La gueuse parfumée/Le clos des Ames/02

Bibliothèque-Charpentier, Eugène Fasquelle (p. 237-238).

II

ce qu’était m. sube

M. Sube, grâce à son clos, était, ce qui n’est pas peu dire, l’homme le plus heureux de Canteperdrix où il y a tant de gens heureux. Le plus peureux aussi ! mais dans nos villes de province un peu de douce couardise n’est-il pas l’assaisonnement obligé de toute félicité bourgeoise ?

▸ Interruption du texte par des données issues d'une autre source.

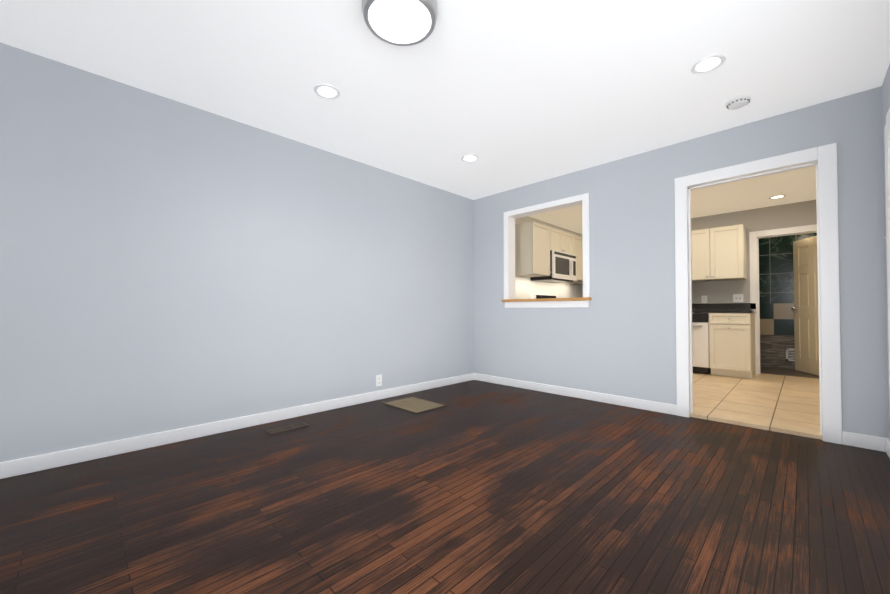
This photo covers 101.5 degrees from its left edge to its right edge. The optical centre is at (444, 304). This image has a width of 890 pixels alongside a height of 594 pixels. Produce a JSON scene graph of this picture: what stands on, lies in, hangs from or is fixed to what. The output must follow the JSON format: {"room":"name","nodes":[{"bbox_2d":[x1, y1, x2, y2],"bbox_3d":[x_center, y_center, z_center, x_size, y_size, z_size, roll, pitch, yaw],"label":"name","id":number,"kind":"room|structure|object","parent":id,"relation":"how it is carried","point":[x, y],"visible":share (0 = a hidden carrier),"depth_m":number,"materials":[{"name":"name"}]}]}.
{"room":"empty living room","nodes":[
{"label":"empty living room","id":0,"kind":"room"},
{"bbox_2d":[0,42,473,461],"bbox_3d":[-1.517,-0.235,3.112,0.120,2.450,5.540,-1,-1,45],"label":"wall","id":1,"kind":"structure","parent":0,"point":[166,264],"depth_m":2.67,"materials":[{"name":"paint"}]},
{"bbox_2d":[0,373,475,478],"bbox_3d":[-1.469,0.943,3.045,0.016,0.092,5.300,-1,-1,45],"label":"baseboard","id":2,"kind":"structure","parent":1,"relation":"attached to","point":[20,466],"depth_m":2.65,"materials":[{"name":"white wood"}]},
{"bbox_2d":[376,374,381,385],"bbox_3d":[-0.696,0.802,3.831,0.010,0.116,0.072,-1,-1,45],"label":"outlet","id":3,"kind":"object","parent":1,"relation":"attached to","point":[378,380],"visible":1,"depth_m":3.83,"materials":[{"name":"white plastic"}]},
{"bbox_2d":[0,380,889,593],"bbox_3d":[-0.234,0.998,1.751,3.830,0.060,5.440,-1,-1,45],"label":"floor","id":4,"kind":"structure","parent":0,"point":[476,487],"depth_m":1.71,"materials":[{"name":"brown wood"}]},
{"bbox_2d":[265,422,308,434],"bbox_3d":[-1.251,0.984,2.885,0.110,0.006,0.300,-1,-1,45],"label":"floor vent","id":5,"kind":"object","parent":4,"relation":"in","point":[286,428],"visible":0.94,"depth_m":2.88,"materials":[{"name":"brown metal"}]},
{"bbox_2d":[383,396,446,413],"bbox_3d":[-0.307,0.995,3.618,0.520,0.006,0.390,-1,-1,45],"label":"floor vent","id":6,"kind":"object","parent":4,"relation":"in","point":[415,405],"visible":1,"depth_m":3.60,"materials":[{"name":"brown metal"}]},
{"bbox_2d":[0,0,889,199],"bbox_3d":[0.344,-1.540,1.290,5.360,0.100,5.540,-1,-1,45],"label":"ceiling","id":7,"kind":"structure","parent":0,"point":[512,94],"depth_m":2.26,"materials":[{"name":"white paint"}]},
{"bbox_2d":[314,84,339,98],"bbox_3d":[-0.814,-1.466,2.506,0.174,0.006,0.174,-1,-1,45],"label":"recessed light","id":8,"kind":"object","parent":7,"relation":"in","point":[326,91],"visible":1,"depth_m":2.50,"materials":[{"name":"white plastic"}]},
{"bbox_2d":[362,0,437,45],"bbox_3d":[-0.224,-1.435,1.809,0.374,0.090,0.374,-1,-1,45],"label":"ceiling light","id":9,"kind":"object","parent":7,"relation":"attached to","point":[402,22],"visible":1,"depth_m":1.78,"materials":[{"name":"white glass"}]},
{"bbox_2d":[461,155,478,161],"bbox_3d":[0.249,-1.448,3.607,0.174,0.006,0.174,-1,-1,45],"label":"recessed light","id":10,"kind":"object","parent":7,"relation":"in","point":[469,158],"visible":1,"depth_m":3.60,"materials":[{"name":"white"}]},
{"bbox_2d":[691,54,725,73],"bbox_3d":[1.613,-1.470,2.228,0.174,0.006,0.174,-1,-1,45],"label":"recessed light","id":11,"kind":"object","parent":7,"relation":"in","point":[708,64],"visible":1,"depth_m":2.22,"materials":[{"name":"white plastic"}]},
{"bbox_2d":[725,95,750,109],"bbox_3d":[2.113,-1.446,2.619,0.144,0.042,0.144,-1,-1,45],"label":"smoke detector","id":12,"kind":"object","parent":7,"relation":"attached to","point":[738,102],"visible":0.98,"depth_m":2.59,"materials":[{"name":"white plastic"}]},
{"bbox_2d":[515,216,582,298],"bbox_3d":[1.563,-0.161,6.100,0.290,2.400,3.040,-1,-1,45],"label":"wall","id":13,"kind":"structure","parent":0,"point":[525,287],"depth_m":5.97,"materials":[{"name":"white paint"}]},
{"bbox_2d":[515,221,550,276],"bbox_3d":[1.273,-0.793,5.360,0.350,0.740,0.488,-1,-1,45],"label":"upper cabinet","id":14,"kind":"object","parent":13,"relation":"attached to","point":[535,243],"depth_m":5.20,"materials":[{"name":"beige wood"}]},
{"bbox_2d":[551,227,574,254],"bbox_3d":[1.714,-0.978,5.808,0.350,0.355,0.756,-1,-1,45],"label":"upper cabinet","id":15,"kind":"object","parent":13,"relation":"attached to","point":[562,241],"depth_m":5.69,"materials":[{"name":"beige wood"}]},
{"bbox_2d":[530,250,575,282],"bbox_3d":[1.746,-0.582,5.770,0.440,0.432,0.752,-1,-1,45],"label":"over-the-range microwave","id":16,"kind":"object","parent":15,"relation":"attached to","point":[562,267],"visible":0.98,"depth_m":5.59,"materials":[{"name":"white"}]},
{"bbox_2d":[575,235,582,280],"bbox_3d":[2.182,-0.778,6.277,0.350,0.740,0.565,-1,-1,45],"label":"upper cabinet","id":17,"kind":"object","parent":13,"relation":"attached to","point":[578,240],"depth_m":6.13,"materials":[{"name":"beige wood"}]},
{"bbox_2d":[529,166,815,234],"bbox_3d":[3.701,-1.459,4.678,5.360,0.150,4.000,-1,-1,45],"label":"ceiling","id":18,"kind":"structure","parent":0,"point":[798,185],"depth_m":4.66,"materials":[{"name":"white paint"}]},
{"bbox_2d":[768,195,786,198],"bbox_3d":[4.274,-1.381,4.672,0.174,0.006,0.174,-1,-1,45],"label":"recessed light","id":19,"kind":"object","parent":18,"relation":"in","point":[777,196],"visible":1,"depth_m":4.67,"materials":[{"name":"white plastic"}]},
{"bbox_2d":[474,86,888,437],"bbox_3d":[1.708,-0.225,3.732,3.590,2.450,0.120,-1,-1,45],"label":"wall","id":20,"kind":"structure","parent":0,"point":[617,336],"depth_m":3.42,"materials":[{"name":"paint"}]},
{"bbox_2d":[501,297,591,301],"bbox_3d":[1.177,-0.051,4.245,1.120,0.030,0.205,-1,-1,45],"label":"sill","id":21,"kind":"structure","parent":20,"relation":"attached to","point":[548,299],"depth_m":4.11,"materials":[{"name":"brown wood"}]},
{"bbox_2d":[504,193,589,307],"bbox_3d":[1.182,-0.566,4.259,1.090,1.210,0.160,-1,-1,45],"label":"window frame","id":22,"kind":"structure","parent":20,"relation":"attached to","point":[584,198],"depth_m":4.24,"materials":[{"name":"white wood"}]},
{"bbox_2d":[476,373,676,414],"bbox_3d":[1.241,0.960,4.080,2.351,0.092,0.016,-1,-1,45],"label":"baseboard","id":23,"kind":"structure","parent":20,"relation":"attached to","point":[660,407],"depth_m":3.82,"materials":[{"name":"white wood"}]},
{"bbox_2d":[674,143,841,443],"bbox_3d":[2.479,-0.077,2.966,0.999,2.130,0.160,-1,-1,45],"label":"door frame","id":24,"kind":"structure","parent":20,"relation":"attached to","point":[825,156],"depth_m":2.68,"materials":[{"name":"white wood"}]},
{"bbox_2d":[582,200,816,312],"bbox_3d":[4.451,-0.174,5.293,4.950,2.400,0.120,-1,-1,45],"label":"wall","id":25,"kind":"structure","parent":0,"point":[803,213],"depth_m":5.29,"materials":[{"name":"paint"}]},
{"bbox_2d":[701,296,706,302],"bbox_3d":[4.018,-0.079,5.628,0.072,0.116,0.010,-1,-1,45],"label":"electrical outlet","id":26,"kind":"object","parent":25,"relation":"attached to","point":[704,299],"visible":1,"depth_m":5.62,"materials":[{"name":"white plastic"}]},
{"bbox_2d":[691,224,746,281],"bbox_3d":[3.969,-0.737,5.446,0.818,0.750,0.350,-1,-1,45],"label":"upper cabinet","id":27,"kind":"object","parent":25,"relation":"attached to","point":[718,253],"depth_m":5.24,"materials":[{"name":"beige wood"}]},
{"bbox_2d":[692,303,755,310],"bbox_3d":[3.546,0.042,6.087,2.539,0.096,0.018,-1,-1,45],"label":"countertop","id":28,"kind":"structure","parent":25,"relation":"attached to","point":[707,306],"depth_m":5.41,"materials":[{"name":"black stone"}]},
{"bbox_2d":[733,294,742,301],"bbox_3d":[4.307,-0.093,5.337,0.119,0.116,0.017,-1,-1,45],"label":"light switch","id":29,"kind":"object","parent":25,"relation":"attached to","point":[737,297],"visible":1,"depth_m":5.34,"materials":[{"name":"white plastic"}]},
{"bbox_2d":[749,224,816,373],"bbox_3d":[4.776,-0.029,4.958,0.930,2.040,0.144,-1,-1,45],"label":"door frame","id":30,"kind":"structure","parent":25,"relation":"attached to","point":[753,236],"depth_m":5.19,"materials":[{"name":"white wood"}]},
{"bbox_2d":[791,236,818,375],"bbox_3d":[5.201,0.015,5.124,0.159,1.940,0.745,0,-1,14],"label":"open bathroom door","id":31,"kind":"structure","parent":25,"relation":"in","point":[805,309],"depth_m":5.24,"materials":[{"name":"beige wood"}]},
{"bbox_2d":[690,373,822,439],"bbox_3d":[3.389,1.023,4.201,5.190,0.090,3.140,-1,-1,45],"label":"floor","id":32,"kind":"structure","parent":0,"point":[782,404],"depth_m":3.58,"materials":[{"name":"beige tile"}]},
{"bbox_2d":[530,293,557,298],"bbox_3d":[1.847,0.416,5.653,0.725,1.169,0.752,-1,-1,45],"label":"range","id":33,"kind":"object","parent":32,"relation":"on","point":[536,296],"visible":0.02,"depth_m":5.75,"materials":[{"name":"white"}]},
{"bbox_2d":[692,313,710,373],"bbox_3d":[3.682,0.561,5.497,0.600,0.874,0.648,-1,-1,45],"label":"dishwasher","id":34,"kind":"object","parent":32,"relation":"on","point":[700,343],"visible":0.42,"depth_m":5.15,"materials":[{"name":"white metal"}]},
{"bbox_2d":[708,311,755,378],"bbox_3d":[4.067,0.556,5.139,0.447,0.874,0.620,-1,-1,45],"label":"base cabinet","id":35,"kind":"object","parent":32,"relation":"on","point":[732,338],"depth_m":4.92,"materials":[{"name":"beige wood"}]},
{"bbox_2d":[759,233,816,368],"bbox_3d":[5.543,-0.169,5.577,2.400,2.400,0.100,-1,-1,45],"label":"doorway","id":36,"kind":"structure","parent":0,"point":[776,291],"depth_m":5.77,"materials":[{"name":"tile"}]},
{"bbox_2d":[786,348,794,360],"bbox_3d":[5.421,0.781,5.606,0.235,0.200,0.007,-1,-1,45],"label":"air vent","id":37,"kind":"object","parent":36,"relation":"in","point":[790,354],"visible":0.38,"depth_m":5.65,"materials":[{"name":"white plastic"}]},
{"bbox_2d":[760,366,818,378],"bbox_3d":[5.240,1.040,5.252,2.400,0.090,0.960,-1,-1,45],"label":"floor","id":38,"kind":"structure","parent":0,"point":[779,371],"depth_m":5.32,"materials":[{"name":"brown"}]},
{"bbox_2d":[882,63,889,439],"bbox_3d":[1.119,-0.277,0.502,0.120,2.450,5.540,-1,-1,45],"label":"wall","id":39,"kind":"structure","parent":0,"point":[885,95],"depth_m":2.39,"materials":[{"name":"paint"}]},
{"bbox_2d":[880,437,889,457],"bbox_3d":[2.819,0.931,2.296,0.016,0.092,0.330,-1,-1,45],"label":"baseboard","id":40,"kind":"structure","parent":39,"relation":"attached to","point":[884,442],"depth_m":2.41,"materials":[{"name":"white wood"}]},
{"bbox_2d":[884,115,889,392],"bbox_3d":[2.317,-0.049,1.866,0.097,2.023,0.814,-1,-1,45],"label":"door","id":41,"kind":"structure","parent":39,"relation":"in","point":[887,153],"depth_m":2.10,"materials":[{"name":"white"}]},
{"bbox_2d":[886,107,889,121],"bbox_3d":[2.346,-0.095,1.838,0.020,2.130,1.010,-1,-1,45],"label":"door frame","id":42,"kind":"structure","parent":39,"relation":"attached to","point":[888,114],"depth_m":2.17,"materials":[{"name":"white wood"}]}
]}

Cette brave bourgeoisie de France, qui fit un jour 89 et quelque peu aussi 93, en est demeurée toute tremblante. Or M. Sube, bourgeois et fils de bourgeois, catholique pratiquant, ami de l’ordre quand même et respectueux envers le pouvoir établi quel qu’il fût, mais dévoué au fond à la branche aînée pour des motifs qu’il ne s’expliqua jamais bien, M. Sube tremblait depuis sa naissance, naturellement, tel un peuplier d’Italie ! Et le soir, au cercle, — quand tous les autres peupliers frissonnants, tous les effarés de Canteperdrix s’agitaient en groupe autour de lui, — d’entendre les chuchotements et les confidences, Lyon en feu, Marseille à sang, les nouvelles terribles coulées dans l’oreille avec cette âpre volupté qu’éprouvent à exaspérer leur terreur les peureux dès qu’ils sont en nombre, d’entendre ce bruit confus de voix qui tenait du bruit du feuillage, quelqu’un eût dit positivement les bords de la Durance par un beau coup de mistral.

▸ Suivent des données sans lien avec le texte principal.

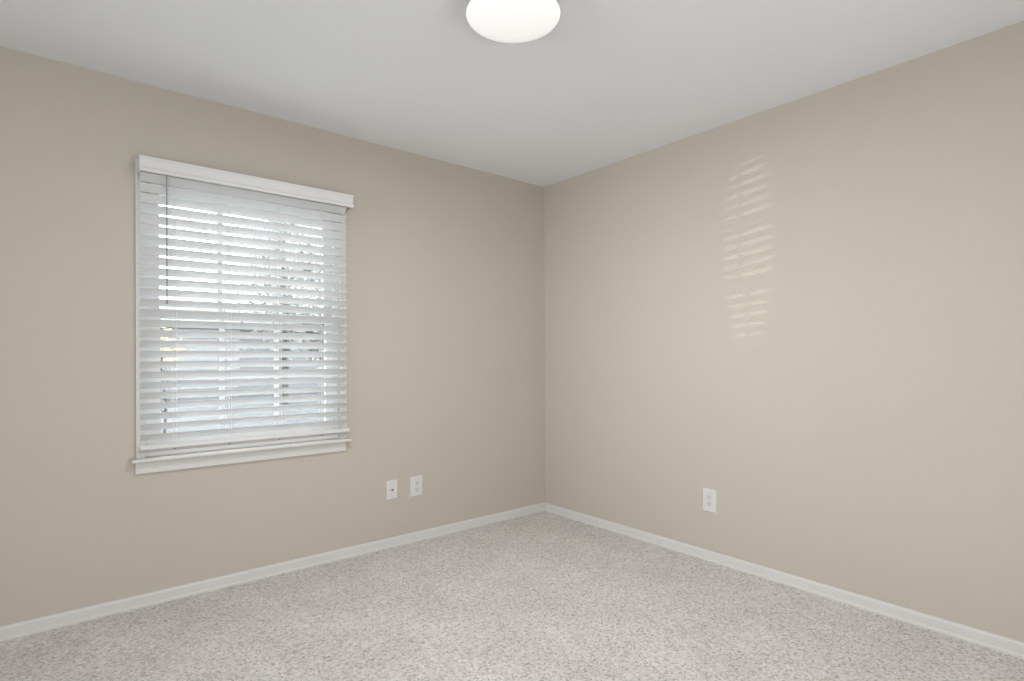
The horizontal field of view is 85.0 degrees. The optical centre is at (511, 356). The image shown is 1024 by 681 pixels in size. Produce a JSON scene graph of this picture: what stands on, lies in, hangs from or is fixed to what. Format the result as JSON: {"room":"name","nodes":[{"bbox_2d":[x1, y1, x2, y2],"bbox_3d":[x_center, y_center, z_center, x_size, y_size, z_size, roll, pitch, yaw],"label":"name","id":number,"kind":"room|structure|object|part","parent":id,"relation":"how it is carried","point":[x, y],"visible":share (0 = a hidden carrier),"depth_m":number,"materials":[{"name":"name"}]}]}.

Pour M. Sube, la république était une forme de gouvernement sous lequel les honnêtes gens cachent leur or en terre ; et la belle aurore de 1848 ne lui rappelait, en fait d’impressions personnelles, que deux journées particulièrement maussades qu’il passa au fond d’un grand tonneau. Ce tonneau s’émaillait, il est vrai, d’un superbe revêtement de tartre, violet comme une bague d’évêque, plus dur qu’un diamant et taillé à facettes, dont les curieuses cristallisations, où dansait la lumière du soleil, auraient réjoui l’œil d’un artiste. Par malheur, tout entier aux préoccupations de l’heure présente, M. Sube n’avait pu apprécier ceci qu’imparfaitement.